As Donald Trump fought his way to victory in the 2016 presidential campaign, key allies tried to smooth his bumpy path by paying off two women who had been thinking of going public with allegations of extramarital encounters with the Republican.
The payoffs, and the way that Mr Trump’s company accounted for one of them, are believed to be at the centre of a grand jury investigation that led to a criminal indictment and could result in the first-ever criminal prosecution of a former US president.
Here is a look at key figures in the case:
-Stormy Daniels
A porn actor who has also had bit parts in mainstream films like The 40-Year-Old Virgin and Knocked Up, Ms Daniels was paid 130,000 dollars to keep quiet about what she says was an awkward and unexpected sexual encounter with Mr Trump at a celebrity golf outing in Lake Tahoe in 2006. Mr Trump denies having sex with Ms Daniels.

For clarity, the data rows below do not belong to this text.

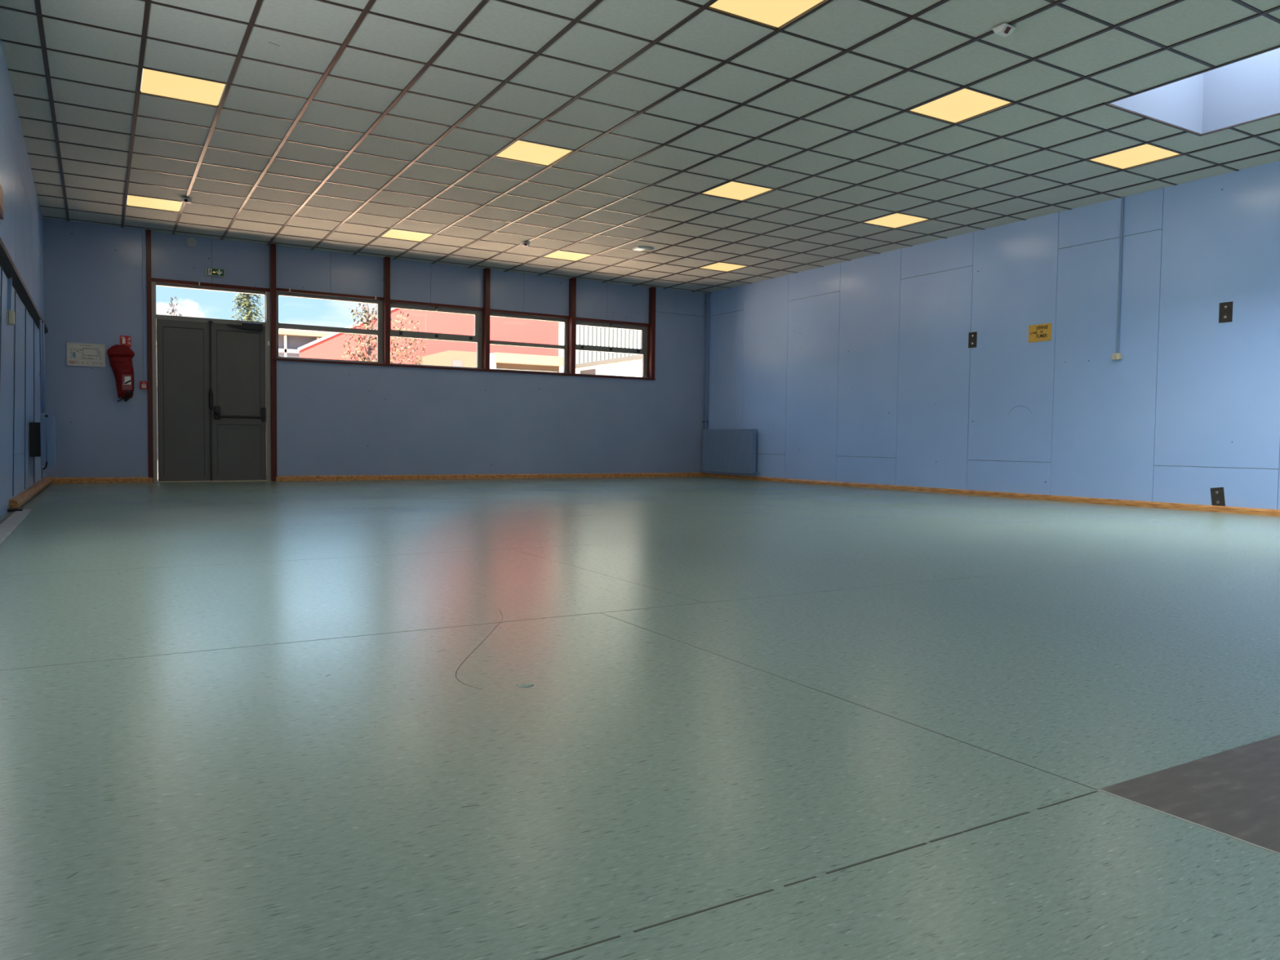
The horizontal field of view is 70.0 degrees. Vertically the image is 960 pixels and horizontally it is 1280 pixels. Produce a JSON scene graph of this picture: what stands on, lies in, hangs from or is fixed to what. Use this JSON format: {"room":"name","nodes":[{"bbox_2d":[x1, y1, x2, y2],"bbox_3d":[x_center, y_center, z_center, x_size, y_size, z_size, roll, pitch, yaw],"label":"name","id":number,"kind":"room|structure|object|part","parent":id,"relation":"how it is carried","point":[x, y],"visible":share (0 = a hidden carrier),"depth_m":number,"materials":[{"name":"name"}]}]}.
{"room":"community hall","nodes":[
{"label":"community hall","id":0,"kind":"room"},
{"bbox_2d":[0,37,46,516],"bbox_3d":[-2.531,-1.296,2.751,0.432,3.564,20.750,-1,3,-31],"label":"wall","id":1,"kind":"structure","parent":0,"point":[21,228],"depth_m":7.98,"materials":[{"name":"blue paint"}]},
{"bbox_2d":[0,182,4,219],"bbox_3d":[-4.333,-1.936,6.147,0.038,0.210,0.780,-1,3,-31],"label":"wooden board","id":2,"kind":"object","parent":1,"relation":"attached to","point":[2,214],"visible":1,"depth_m":6.36,"materials":[{"name":"red wood"}]},
{"bbox_2d":[7,277,12,310],"bbox_3d":[-4.966,-1.471,7.203,0.035,0.275,0.030,-1,3,-31],"label":"cable trunking","id":3,"kind":"object","parent":1,"relation":"attached to","point":[10,280],"visible":0.79,"depth_m":7.19,"materials":[{"name":"blue paint"}]},
{"bbox_2d":[6,310,14,324],"bbox_3d":[-4.963,-1.281,7.212,0.047,0.105,0.103,-1,3,-31],"label":"switch box","id":4,"kind":"object","parent":1,"relation":"attached to","point":[10,313],"visible":1,"depth_m":7.17,"materials":[{"name":"beige plastic"}]},
{"bbox_2d":[0,236,48,333],"bbox_3d":[-5.413,-1.666,8.005,0.063,0.095,7.550,-1,3,-30],"label":"wall ledge","id":5,"kind":"object","parent":1,"relation":"attached to","point":[9,268],"visible":0.81,"depth_m":7.62,"materials":[{"name":"black paint"}]},
{"bbox_2d":[7,476,53,511],"bbox_3d":[-6.326,0.107,9.565,0.101,0.088,4.991,-1,3,-30],"label":"baseboard","id":6,"kind":"structure","parent":1,"relation":"attached to","point":[15,503],"depth_m":8.49,"materials":[{"name":"brown wood"}]},
{"bbox_2d":[39,320,43,413],"bbox_3d":[-6.503,-1.202,9.924,0.034,1.068,0.028,-1,3,-31],"label":"pipe","id":7,"kind":"object","parent":1,"relation":"attached to","point":[40,321],"visible":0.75,"depth_m":9.92,"materials":[{"name":"blue metal"}]},
{"bbox_2d":[29,413,57,470],"bbox_3d":[-6.287,-0.409,9.638,0.211,0.576,0.961,-1,3,-31],"label":"radiator","id":8,"kind":"object","parent":1,"relation":"attached to","point":[43,434],"visible":1,"depth_m":9.30,"materials":[{"name":"blue metal"}]},
{"bbox_3d":[-6.248,-0.428,9.677,0.102,0.510,0.910,-1,3,-31],"label":"panel","id":9,"kind":"part","parent":8,"relation":"part of","materials":[{"name":"blue paint"}]},
{"bbox_2d":[41,322,45,413],"bbox_3d":[-6.561,-1.199,10.053,0.034,1.050,0.028,-1,3,-31],"label":"pipe","id":10,"kind":"object","parent":1,"relation":"attached to","point":[42,323],"visible":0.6,"depth_m":10.05,"materials":[{"name":"blue metal"}]},
{"bbox_2d":[42,217,707,477],"bbox_3d":[-3.323,-1.946,14.288,10.827,3.864,0.250,-1,3,-31],"label":"wall","id":11,"kind":"structure","parent":0,"point":[333,419],"depth_m":13.90,"materials":[{"name":"blue paint"}]},
{"bbox_2d":[66,342,105,367],"bbox_3d":[-7.185,-1.623,11.861,0.428,0.295,0.018,-1,3,-31],"label":"evacuation plan","id":12,"kind":"object","parent":11,"relation":"attached to","point":[82,354],"visible":1,"depth_m":11.86,"materials":[{"name":"white paper"}]},
{"bbox_2d":[106,344,134,401],"bbox_3d":[-6.806,-1.401,11.995,0.314,0.756,0.193,-1,3,-31],"label":"fire extinguisher","id":13,"kind":"object","parent":11,"relation":"attached to","point":[120,356],"visible":1,"depth_m":11.95,"materials":[{"name":"red fabric"}]},
{"bbox_2d":[120,335,131,346],"bbox_3d":[-6.801,-1.832,12.086,0.129,0.147,0.005,-1,3,-31],"label":"sign","id":14,"kind":"object","parent":11,"relation":"attached to","point":[124,340],"visible":1,"depth_m":12.09,"materials":[{"name":"red plastic"}]},
{"bbox_2d":[139,381,147,389],"bbox_3d":[-6.620,-1.264,12.196,0.088,0.107,0.050,-1,3,-31],"label":"button","id":15,"kind":"object","parent":11,"relation":"attached to","point":[143,384],"visible":1,"depth_m":12.18,"materials":[{"name":"red plastic"}]},
{"bbox_2d":[142,228,146,381],"bbox_3d":[-6.601,-2.324,12.174,0.035,2.012,0.016,-1,3,-31],"label":"cable trunking","id":16,"kind":"object","parent":11,"relation":"attached to","point":[143,230],"visible":1,"depth_m":12.17,"materials":[{"name":"blue paint"}]},
{"bbox_2d":[146,229,153,482],"bbox_3d":[-6.605,-1.652,12.309,0.057,3.362,0.218,-1,3,-31],"label":"post","id":17,"kind":"object","parent":11,"relation":"attached to","point":[148,284],"visible":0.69,"depth_m":12.21,"materials":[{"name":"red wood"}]},
{"bbox_2d":[186,237,196,247],"bbox_3d":[-6.132,-3.249,12.499,0.136,0.136,0.025,-1,3,-31],"label":"round cover","id":18,"kind":"object","parent":11,"relation":"attached to","point":[190,242],"visible":1,"depth_m":12.49,"materials":[{"name":"grey plastic"}]},
{"bbox_2d":[151,277,270,292],"bbox_3d":[-5.943,-2.695,12.691,1.493,0.050,0.145,-1,3,-31],"label":"rail","id":19,"kind":"object","parent":11,"relation":"attached to","point":[157,280],"visible":0.66,"depth_m":12.62,"materials":[{"name":"red wood"}]},
{"bbox_2d":[151,281,271,482],"bbox_3d":[-5.939,-1.324,12.713,1.493,2.690,0.228,-1,3,-31],"label":"door","id":20,"kind":"structure","parent":11,"relation":"in","point":[211,392],"depth_m":12.71,"materials":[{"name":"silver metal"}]},
{"bbox_3d":[-5.947,-2.427,12.705,1.386,0.485,0.060,-1,3,-31],"label":"transom frame","id":21,"kind":"part","parent":20,"relation":"part of","materials":[{"name":"grey metal"}]},
{"bbox_3d":[-5.958,-1.128,12.693,0.052,0.300,0.048,-1,3,-31],"label":"pull handle","id":22,"kind":"part","parent":20,"relation":"part of","materials":[{"name":"black plastic"}]},
{"bbox_3d":[-5.665,-0.420,12.927,0.558,0.707,0.005,-1,3,-31],"label":"kick panel","id":23,"kind":"part","parent":20,"relation":"part of","materials":[{"name":"grey paint"}]},
{"bbox_3d":[-5.568,-2.141,12.856,0.470,0.070,0.030,-1,3,-31],"label":"closer arm","id":24,"kind":"part","parent":20,"relation":"part of","materials":[{"name":"black plastic"}]},
{"bbox_2d":[205,267,224,277],"bbox_3d":[-5.880,-2.873,12.653,0.238,0.108,0.048,-1,3,-31],"label":"exit sign","id":25,"kind":"object","parent":11,"relation":"attached to","point":[213,272],"visible":1,"depth_m":12.64,"materials":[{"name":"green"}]},
{"bbox_2d":[269,243,276,480],"bbox_3d":[-5.264,-1.668,13.101,0.072,3.362,0.218,-1,3,-31],"label":"post","id":26,"kind":"object","parent":11,"relation":"attached to","point":[272,246],"visible":0.89,"depth_m":13.01,"materials":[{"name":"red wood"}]},
{"bbox_2d":[275,288,383,363],"bbox_3d":[-4.579,-2.255,13.520,1.546,1.000,0.145,-1,3,-31],"label":"window","id":27,"kind":"structure","parent":11,"relation":"in","point":[379,332],"depth_m":13.54,"materials":[{"name":"grey metal"}]},
{"bbox_2d":[51,472,706,483],"bbox_3d":[-3.189,-0.046,14.297,10.227,0.072,0.034,-1,3,-31],"label":"baseboard","id":28,"kind":"structure","parent":11,"relation":"attached to","point":[335,477],"depth_m":14.13,"materials":[{"name":"brown wood"}]},
{"bbox_2d":[382,256,390,364],"bbox_3d":[-3.860,-2.549,13.889,0.074,1.634,0.218,-1,3,-31],"label":"post","id":29,"kind":"object","parent":11,"relation":"attached to","point":[386,302],"visible":0.8,"depth_m":13.80,"materials":[{"name":"red wood"}]},
{"bbox_2d":[390,299,484,368],"bbox_3d":[-3.195,-2.263,14.339,1.524,0.982,0.145,-1,3,-31],"label":"window","id":30,"kind":"structure","parent":11,"relation":"in","point":[477,338],"depth_m":14.39,"materials":[{"name":"grey metal"}]},
{"bbox_2d":[270,357,655,380],"bbox_3d":[-2.539,-1.761,14.707,6.400,0.036,0.225,-1,3,-31],"label":"sill","id":31,"kind":"structure","parent":11,"relation":"attached to","point":[271,358],"depth_m":14.35,"materials":[{"name":"red wood"}]},
{"bbox_2d":[482,267,490,368],"bbox_3d":[-2.485,-2.566,14.702,0.075,1.634,0.218,-1,3,-31],"label":"post","id":32,"kind":"object","parent":11,"relation":"attached to","point":[486,272],"visible":0.8,"depth_m":14.62,"materials":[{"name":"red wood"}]},
{"bbox_2d":[489,308,569,373],"bbox_3d":[-1.851,-2.275,15.134,1.450,0.972,0.145,-1,3,-31],"label":"window","id":33,"kind":"structure","parent":11,"relation":"in","point":[564,347],"depth_m":15.18,"materials":[{"name":"grey metal"}]},
{"bbox_2d":[567,277,576,373],"bbox_3d":[-1.170,-2.583,15.480,0.080,1.634,0.218,-1,3,-31],"label":"post","id":34,"kind":"object","parent":11,"relation":"attached to","point":[572,282],"visible":0.8,"depth_m":15.40,"materials":[{"name":"red wood"}]},
{"bbox_2d":[575,317,649,377],"bbox_3d":[-0.513,-2.287,15.926,1.500,0.963,0.145,-1,3,-31],"label":"window","id":35,"kind":"structure","parent":11,"relation":"in","point":[644,330],"depth_m":15.99,"materials":[{"name":"grey metal"}]},
{"bbox_2d":[647,286,656,377],"bbox_3d":[0.187,-2.599,16.282,0.074,1.634,0.218,-1,3,-31],"label":"post","id":36,"kind":"object","parent":11,"relation":"attached to","point":[652,291],"visible":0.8,"depth_m":16.20,"materials":[{"name":"red wood"}]},
{"bbox_2d":[702,292,706,429],"bbox_3d":[1.182,-2.174,16.773,0.028,2.504,0.044,-1,3,-31],"label":"pipe","id":37,"kind":"object","parent":11,"relation":"attached to","point":[703,421],"visible":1,"depth_m":16.76,"materials":[{"name":"blue metal"}]},
{"bbox_2d":[0,476,1279,959],"bbox_3d":[2.036,0.532,5.377,10.927,0.203,21.060,-1,3,-31],"label":"floor","id":38,"kind":"structure","parent":0,"point":[648,717],"depth_m":2.08,"materials":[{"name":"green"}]},
{"bbox_2d":[0,509,31,545],"bbox_3d":[-3.944,0.347,5.572,0.152,0.006,4.700,-1,3,-31],"label":"threshold strip","id":39,"kind":"object","parent":38,"relation":"on","point":[8,524],"visible":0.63,"depth_m":6.45,"materials":[{"name":"metal"}]},
{"bbox_2d":[1097,734,1279,854],"bbox_3d":[3.594,0.638,1.017,4.032,0.001,3.968,-1,3,-31],"label":"mat","id":40,"kind":"object","parent":38,"relation":"on","point":[1234,793],"depth_m":1.69,"materials":[{"name":"grey"}]},
{"bbox_2d":[0,0,1279,293],"bbox_3d":[1.990,-3.075,5.280,10.827,0.310,21.050,-1,3,-31],"label":"ceiling","id":41,"kind":"structure","parent":0,"point":[335,126],"depth_m":7.81,"materials":[{"name":"mineral fibre ceiling tile"},{"name":"painted metal grid"}]},
{"bbox_2d":[126,195,182,211],"bbox_3d":[-5.725,-3.285,10.782,0.600,0.050,0.580,-1,3,-31],"label":"ceiling light","id":42,"kind":"object","parent":41,"relation":"attached to","point":[135,201],"visible":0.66,"depth_m":10.78,"materials":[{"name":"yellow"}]},
{"bbox_2d":[140,68,226,106],"bbox_3d":[-3.596,-3.106,7.186,0.600,0.050,0.580,-1,3,-31],"label":"ceiling light","id":43,"kind":"object","parent":41,"relation":"attached to","point":[154,82],"visible":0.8,"depth_m":7.18,"materials":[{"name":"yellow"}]},
{"bbox_2d":[181,196,191,203],"bbox_3d":[-5.208,-3.209,10.498,0.110,0.046,0.100,-1,3,-31],"label":"detector","id":44,"kind":"object","parent":41,"relation":"attached to","point":[188,200],"visible":1,"depth_m":10.47,"materials":[{"name":"white plastic"}]},
{"bbox_2d":[381,229,432,241],"bbox_3d":[-3.143,-3.318,12.309,0.600,0.050,0.580,-1,3,-31],"label":"ceiling light","id":45,"kind":"object","parent":41,"relation":"attached to","point":[393,233],"visible":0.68,"depth_m":12.31,"materials":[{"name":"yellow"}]},
{"bbox_2d":[520,241,529,246],"bbox_3d":[-1.584,-3.253,12.621,0.110,0.046,0.100,-1,3,-31],"label":"detector","id":46,"kind":"object","parent":41,"relation":"attached to","point":[523,243],"visible":1,"depth_m":12.59,"materials":[{"name":"white plastic"}]},
{"bbox_2d":[496,140,571,165],"bbox_3d":[-1.014,-3.138,8.713,0.600,0.050,0.580,-1,3,-31],"label":"ceiling light","id":47,"kind":"object","parent":41,"relation":"attached to","point":[519,150],"visible":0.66,"depth_m":8.71,"materials":[{"name":"yellow plastic"}]},
{"bbox_2d":[543,250,591,261],"bbox_3d":[-1.077,-3.344,13.531,0.600,0.050,0.580,-1,3,-31],"label":"ceiling light","id":48,"kind":"object","parent":41,"relation":"attached to","point":[559,254],"visible":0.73,"depth_m":13.54,"materials":[{"name":"yellow plastic"}]},
{"bbox_2d":[631,245,653,251],"bbox_3d":[0.044,-3.264,12.930,0.270,0.030,0.160,-1,3,-31],"label":"recessed light","id":49,"kind":"object","parent":41,"relation":"in","point":[636,248],"visible":1,"depth_m":12.88,"materials":[{"name":"white plastic"}]},
{"bbox_2d":[633,248,645,251],"bbox_3d":[-0.012,-3.253,12.897,0.120,0.009,0.140,-1,3,-31],"label":"diffuser","id":50,"kind":"object","parent":49,"relation":"attached to","point":[634,249],"depth_m":12.87,"materials":[{"name":"white"}]},
{"bbox_2d":[701,262,746,271],"bbox_3d":[1.292,-3.344,14.239,0.600,0.050,0.580,-1,3,-31],"label":"ceiling light","id":51,"kind":"object","parent":41,"relation":"attached to","point":[717,266],"visible":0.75,"depth_m":14.26,"materials":[{"name":"yellow plastic"}]},
{"bbox_2d":[702,181,770,199],"bbox_3d":[1.051,-3.164,9.935,0.600,0.050,0.580,-1,3,-31],"label":"ceiling light","id":52,"kind":"object","parent":41,"relation":"attached to","point":[735,190],"visible":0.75,"depth_m":9.93,"materials":[{"name":"yellow plastic"}]},
{"bbox_2d":[709,0,823,27],"bbox_3d":[0.811,-2.985,5.631,0.600,0.050,0.580,-1,3,-31],"label":"ceiling light","id":53,"kind":"object","parent":41,"relation":"attached to","point":[776,13],"visible":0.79,"depth_m":5.75,"materials":[{"name":"yellow plastic"}]},
{"bbox_2d":[863,213,928,227],"bbox_3d":[3.117,-3.190,11.157,0.600,0.050,0.580,-1,3,-31],"label":"ceiling light","id":54,"kind":"object","parent":41,"relation":"attached to","point":[895,220],"visible":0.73,"depth_m":11.16,"materials":[{"name":"yellow plastic"}]},
{"bbox_2d":[910,88,1010,122],"bbox_3d":[2.572,-3.036,7.367,0.600,0.050,0.580,-1,3,-31],"label":"ceiling light","id":55,"kind":"object","parent":41,"relation":"attached to","point":[964,104],"visible":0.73,"depth_m":7.36,"materials":[{"name":"yellow plastic"}]},
{"bbox_2d":[992,22,1015,37],"bbox_3d":[2.367,-2.920,5.947,0.110,0.046,0.100,-1,3,-31],"label":"detector","id":56,"kind":"object","parent":41,"relation":"attached to","point":[1005,29],"visible":1,"depth_m":5.92,"materials":[{"name":"white plastic"}]},
{"bbox_2d":[1090,143,1179,168],"bbox_3d":[4.638,-3.062,8.588,0.600,0.050,0.580,-1,3,-31],"label":"ceiling light","id":57,"kind":"object","parent":41,"relation":"attached to","point":[1144,153],"visible":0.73,"depth_m":8.58,"materials":[{"name":"yellow plastic"}]},
{"bbox_2d":[1104,44,1279,136],"bbox_3d":[4.938,-3.665,6.495,1.406,1.460,2.544,-1,3,-31],"label":"skylight","id":58,"kind":"object","parent":41,"relation":"attached to","point":[1246,90],"visible":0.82,"depth_m":7.66,"materials":[{"name":"blue paint"}]},
{"bbox_2d":[705,160,1279,509],"bbox_3d":[6.516,-1.409,8.101,0.200,3.564,20.750,-1,3,-31],"label":"wall","id":59,"kind":"structure","parent":0,"point":[864,370],"depth_m":10.89,"materials":[{"name":"blue paint"}]},
{"bbox_2d":[706,292,709,429],"bbox_3d":[1.247,-2.142,16.740,0.028,2.564,0.028,-1,3,-31],"label":"pipe","id":60,"kind":"object","parent":59,"relation":"attached to","point":[707,421],"visible":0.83,"depth_m":16.73,"materials":[{"name":"metal"}]},
{"bbox_2d":[702,428,759,474],"bbox_3d":[1.589,-0.512,16.116,0.139,0.768,1.602,-1,3,-31],"label":"radiator","id":61,"kind":"object","parent":59,"relation":"attached to","point":[725,451],"visible":1,"depth_m":16.02,"materials":[{"name":"blue metal"}]},
{"bbox_2d":[968,331,977,347],"bbox_3d":[4.256,-1.793,11.705,0.013,0.198,0.125,-1,3,-31],"label":"anchor plate","id":62,"kind":"object","parent":59,"relation":"attached to","point":[972,339],"visible":1,"depth_m":11.70,"materials":[{"name":"metal"}]},
{"bbox_2d":[704,473,1279,516],"bbox_3d":[6.431,0.345,8.051,0.034,0.062,20.600,-1,3,-31],"label":"baseboard","id":63,"kind":"structure","parent":59,"relation":"attached to","point":[1266,512],"depth_m":10.88,"materials":[{"name":"brown wood"}]},
{"bbox_2d":[1028,323,1051,342],"bbox_3d":[4.752,-1.749,10.871,0.009,0.204,0.303,-1,3,-31],"label":"no smoking sign","id":64,"kind":"object","parent":59,"relation":"attached to","point":[1040,332],"visible":1,"depth_m":10.86,"materials":[{"name":"yellow plastic"}]},
{"bbox_2d":[1111,353,1121,359],"bbox_3d":[5.231,-1.354,10.033,0.047,0.069,0.090,-1,3,-31],"label":"switch box","id":65,"kind":"object","parent":59,"relation":"attached to","point":[1114,356],"visible":1,"depth_m":10.01,"materials":[{"name":"beige plastic"}]},
{"bbox_2d":[1115,196,1124,353],"bbox_3d":[5.253,-2.236,10.001,0.022,1.704,0.028,-1,3,-31],"label":"cable trunking","id":66,"kind":"object","parent":59,"relation":"attached to","point":[1122,201],"visible":1,"depth_m":9.99,"materials":[{"name":"blue paint"}]},
{"bbox_2d":[1210,487,1225,506],"bbox_3d":[5.786,0.175,9.159,0.013,0.212,0.149,-1,3,-31],"label":"anchor plate","id":67,"kind":"object","parent":59,"relation":"attached to","point":[1217,494],"visible":1,"depth_m":9.15,"materials":[{"name":"metal"}]},
{"bbox_2d":[1218,301,1232,323],"bbox_3d":[5.812,-1.665,9.076,0.013,0.198,0.125,-1,3,-31],"label":"anchor plate","id":68,"kind":"object","parent":59,"relation":"attached to","point":[1225,310],"visible":1,"depth_m":9.07,"materials":[{"name":"metal"}]},
{"label":"outside","id":69,"kind":"structure","parent":0,"visible":0},
{"bbox_3d":[-21.966,-1.822,55.606,100.000,0.245,89.740,-1,3,-31],"label":"ground","id":70,"kind":"structure","parent":69,"visible":0},
{"bbox_2d":[166,296,182,315],"bbox_3d":[-8.207,-1.671,16.180,0.398,3.140,0.389,-1,3,-31],"label":"leafy sapling","id":71,"kind":"object","parent":70,"relation":"on","point":[171,304],"visible":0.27,"depth_m":16.09,"materials":[{"name":"green plant"}]},
{"bbox_2d":[155,321,337,414],"bbox_3d":[-10.842,-2.567,27.312,6.790,3.920,2.730,-1,3,-31],"label":"glazed hall","id":72,"kind":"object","parent":70,"relation":"on","point":[289,341],"visible":0.14,"depth_m":26.45,"materials":[{"name":"grey"}]},
{"bbox_3d":[-10.244,-3.117,26.427,6.650,1.120,0.060,-1,3,-31],"label":"panel","id":73,"kind":"part","parent":72,"relation":"part of","materials":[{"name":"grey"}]},
{"bbox_2d":[231,293,264,322],"bbox_3d":[-12.781,-4.212,29.582,2.285,6.965,2.179,3,3,41],"label":"conifer","id":74,"kind":"object","parent":70,"relation":"on","point":[250,313],"visible":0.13,"depth_m":29.53,"materials":[{"name":"green plant"}]},
{"bbox_2d":[336,302,425,364],"bbox_3d":[-5.057,-1.908,17.960,1.741,3.544,1.188,-1,3,-31],"label":"tree","id":75,"kind":"object","parent":70,"relation":"on","point":[366,314],"visible":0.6,"depth_m":17.84,"materials":[{"name":"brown plant"}]},
{"bbox_2d":[297,307,564,372],"bbox_3d":[-6.241,-3.753,25.930,7.280,6.524,3.892,-1,3,-31],"label":"building","id":76,"kind":"structure","parent":70,"relation":"on","point":[501,329],"depth_m":24.38,"materials":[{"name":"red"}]},
{"bbox_2d":[416,350,563,372],"bbox_3d":[-4.008,-1.907,24.689,3.899,2.996,0.798,-1,3,-31],"label":"annex","id":77,"kind":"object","parent":70,"relation":"on","point":[449,357],"visible":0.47,"depth_m":24.40,"materials":[{"name":"brown"}]},
{"bbox_2d":[452,360,462,367],"bbox_3d":[-4.796,-2.903,23.986,0.266,0.476,0.028,-1,3,-31],"label":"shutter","id":78,"kind":"object","parent":77,"relation":"hanging from","point":[455,362],"depth_m":23.97,"materials":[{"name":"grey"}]},
{"bbox_3d":[-3.094,-2.669,25.005,1.820,0.665,0.028,-1,3,-31],"label":"door panel","id":79,"kind":"part","parent":77,"relation":"part of","materials":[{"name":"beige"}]},
{"bbox_2d":[575,324,640,364],"bbox_3d":[-1.329,-3.915,30.947,6.286,6.545,6.608,-1,3,-31],"label":"building","id":80,"kind":"structure","parent":70,"relation":"on","point":[585,335],"depth_m":27.26,"materials":[{"name":"beige"}]},
{"bbox_2d":[575,354,642,377],"bbox_3d":[1.638,-1.731,24.442,5.048,2.807,6.580,-1,3,-31],"label":"white wing","id":81,"kind":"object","parent":70,"relation":"on","point":[628,366],"visible":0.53,"depth_m":23.53}
]}

Ms Daniels, whose real name is Stephanie Clifford, was paid the money in the final weeks of Mr Trump’s 2016 presidential campaign after her representative said she was willing to make on-the-record statements to the National Enquirer or on television confirming a sexual encounter with Mr Trump.
Ms Daniels attempted to capitalise on her newfound notoriety after news of the payment became public, embarking on a nationwide strip club tour in 2018.
During a stop in Columbus, Ohio, Ms Daniels was arrested on suspicion of inappropriately touching an undercover officer, but the charges were dropped hours later.
Her former lawyer, Michael Avenatti, is serving 11 years in prison for extortion and fraud, including a conviction for stealing 297,000 dollars in proceeds from Ms Daniels’ 2018 book Full Disclosure.
-Karen McDougal
A former Playboy model who said she had a 10-month affair with Mr Trump in the mid-2000s, Ms McDougal was paid 150,000 dollars in 2016 by the parent company of the National Enquirer for the rights to her story about the alleged relationship. Mr Trump denies any affair.
The story never ran. The company suppressed Ms McDougal’s story until after the election, a dubious journalism practice known as “catch and kill”.
American Media Inc has acknowledged that its payments to Ms McDougal were done specifically to assist Mr Trump’s election bid and were made “in concert” with his campaign.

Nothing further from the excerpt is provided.